20. A method according to any one of claims 16- 19 in which said immunogenic LAM is administered by inhalation through the mouth of said patient.

21. A method according to any one of claims 16- 19 in which said immunogenic LAM is administered intranasally to said patient.

22. The use of immunogenic LAM in the preparation of a medicament for the therapeutic treatment of asthma.

23. The use of immunogenic LAM in the preparation of a medicament for prophylactically treating a non-asthmatic against developing asthma.

24. Use according to claim 22 or 23 in which said immunogenic LAM is isolated from a mycobacterium.

25. Use according to claim 24 in which said mycobacterium is an M. bovis organism.

26. Use according to claim 25 in which said M. bovis organism is M. bovis strain AN5.

27. Use according to any one of claims 22 to 26 in which said immunogenic LAM is free of bacterial nucleic acid.

28. Use according to claim 22 wherein said immunogenic LAM contains, as its saccharide component, from 27% to 52% mannose and from 73% to 48% arabinose.

29. Use according to claim 22 wherein said immunogenic LAM contains, as its saccharide component, from 40% to 50% mannose and from 60% to 50% arabinose.

30. Use according to claim 22 wherein said immunogenic LAM contains, as its saccharide component, approximately 45% mannose and approximately 55% arabinose.

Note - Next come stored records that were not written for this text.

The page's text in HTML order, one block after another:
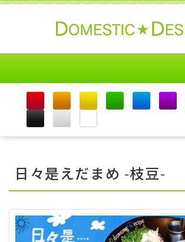
日々是えだまめ -枝豆-
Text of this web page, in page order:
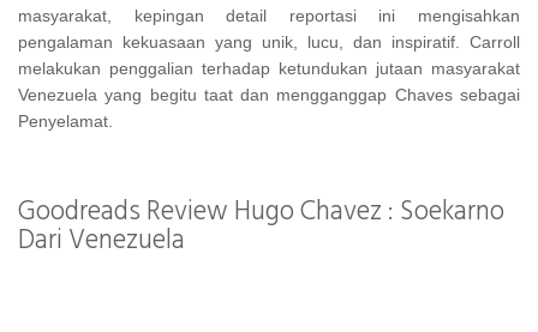
masyarakat, kepingan detail reportasi ini mengisahkan
pengalaman kekuasaan yang unik, lucu, dan inspiratif. Carroll
melakukan penggalian terhadap ketundukan jutaan masyarakat
Venezuela yang begitu taat dan mengganggap Chaves sebagai
Penyelamat.
Goodreads Review Hugo Chavez : Soekarno
Dari Venezuela
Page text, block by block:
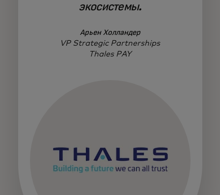
экосистемы.
Арьен Холландер
VP Strategic Partnerships
Thales PAY
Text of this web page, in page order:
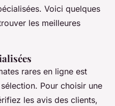
Voici quelques
les meilleures
rares en ligne est
Pour choisir une
les avis des clients,
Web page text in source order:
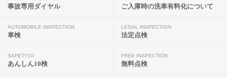
事故専用ダイヤル ご入庫時の洗車有料化について
AUTOMOBILE INSPECTION
車検
LEGAL INSPECTION
法定点検
SAFETY10
あんしん10検
FREE INSPECTION
無料点検
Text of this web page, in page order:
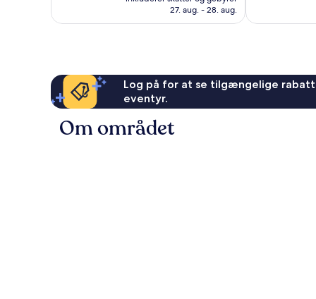
437 kr.
27. aug. - 28. aug.
Log på for at se tilgængelige
eventyr.
Om området
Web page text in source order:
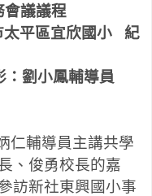
會議議程
平區宜欣國小
紀
：劉小鳳輔導員
仁輔導員主講共學
、俊勇校長的嘉
訪新社東興國小事

31. Use according to any one of claims 22-30 wherein in preparing said medicament said immunogenic LAM is combined with a respiratorially acceptable adjuvant such that the medicament is formulated for respiratory administratio .

32. A device for prophylactically or therapeutically treating asthma which includes a container from which a vaccine according to any one of claims 1 - 15 is dispensable to the airways of a patient in need of such treatment.

33. A device according to claim 32 from which said vaccine is dispensable by inhalation through the mouth of a patient.

34. A device according to claim 32 from which said vaccine is intranasally dispensable.